We create situations where we might harm ourselves, and then design for risk mitigation

These examples might seem trivial because they are so small, but we repeat these defensive design strategies every day wherever we are. At a larger scale, we design high-rises that put us in places where a fire, let alone an earthquake, leaves us little escape, and then devote a significant amount of space, money, and design time, to building in redundant escape methods.

That is an obvious example, but what about the importation of human-made materials that make even our low-rise spaces look good, cheap to build, and efficient. We now know we never should have used asbestos or lead-based paint, but what will we find out tomorrow about the materials we use today?

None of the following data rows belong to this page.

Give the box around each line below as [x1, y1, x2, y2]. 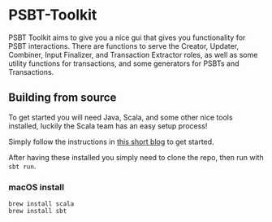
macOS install [8, 181, 65, 193]
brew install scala [8, 200, 75, 208]
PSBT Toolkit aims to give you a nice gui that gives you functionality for [8, 33, 246, 42]
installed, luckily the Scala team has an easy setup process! [8, 120, 208, 131]
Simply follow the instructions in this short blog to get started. [8, 137, 214, 146]
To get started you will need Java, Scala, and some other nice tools [8, 112, 233, 122]
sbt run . [8, 161, 37, 171]
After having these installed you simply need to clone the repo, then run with [8, 152, 264, 162]
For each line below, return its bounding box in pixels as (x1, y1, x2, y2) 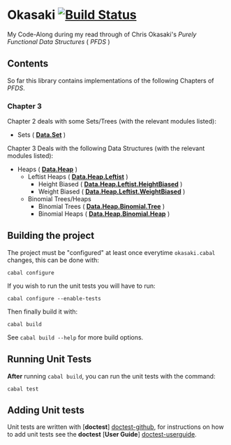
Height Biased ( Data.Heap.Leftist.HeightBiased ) (38, 180, 183, 189)
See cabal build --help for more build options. (7, 333, 144, 342)
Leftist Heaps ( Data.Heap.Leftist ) (27, 173, 128, 181)
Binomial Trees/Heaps (27, 195, 92, 203)
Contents (7, 58, 49, 70)
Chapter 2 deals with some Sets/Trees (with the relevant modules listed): (7, 117, 216, 126)
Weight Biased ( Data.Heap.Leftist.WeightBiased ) (38, 187, 186, 196)
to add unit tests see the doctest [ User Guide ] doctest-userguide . (7, 430, 197, 439)

So we create testing laboratories and build more coverings and ventilation systems into our buildings to try to prevent possible dangers, devise labels with ever larger and more complex warnings, and continue to improve our graphics to help us figure out how to get out.

At the scale of communities and regions, we put ourselves at risk in the most obvious manner possible, by building in flood planes, and removing wetlands and natural barriers, but also by building in forests that burn periodically, on top of earthquake fault lines, or even in areas with few natural resources such as water.

The more we build in areas that endanger us, the more we erect defensive systems, cocooning ourselves in air conditioning on top of water supply systems that pipe our lifeblood from hundreds of miles away in vulnerable pipelines and on earthquake dampers, buying water rights, engaging in xeriscaping, raising ourselves on platforms above flood planes, and following the smartest of the little piggies by building out of ever more solid materials.

Since seeing what a hurricane such as Sandy can do, the New York region has invested billions in expanding its water defences in the hope that it can continue to occupy its former wetlands, islands, and other vulnerable areas for as long as possible while sea levels rise.

Design is an attempt to protect us from our thoughtless actions

That is not why designers think they exist or do what they do. We often think of design as making some thing or some place better. We even dream that we are stacking up the building blocks for utopia. In reality, what we are doing is engaging in defence.

Design is an attempt to protect us from our thoughtless actions, but also from the situations our architects, planners, and designers have created.

Should we accept the notion that design is risk mitigation and that paranoia rather than aesthetics or “problem solving” is its true driving force? I am afraid I do not see much alternative, except in the realm of that much-derided notion of theoretical design.

If we can show alternatives to the way we design, build, and plan today, from building with the land rather on it, to creating artefacts that extend, rather than replace, our own faculties, we might get closer to design as something of faith and wonder.

Yet, we should remember: every act we as humans do to make ourselves more comfortable, extend the space we control, or reshape the world in our image puts us at risk.

It is only when the scale of that risk becomes large enough to catch the attention of our global culture – itself perhaps our most complex design triumph and biggest threat to our well-being – that we recognise the hole or hellish Tower of Babel we have designed for ourselves.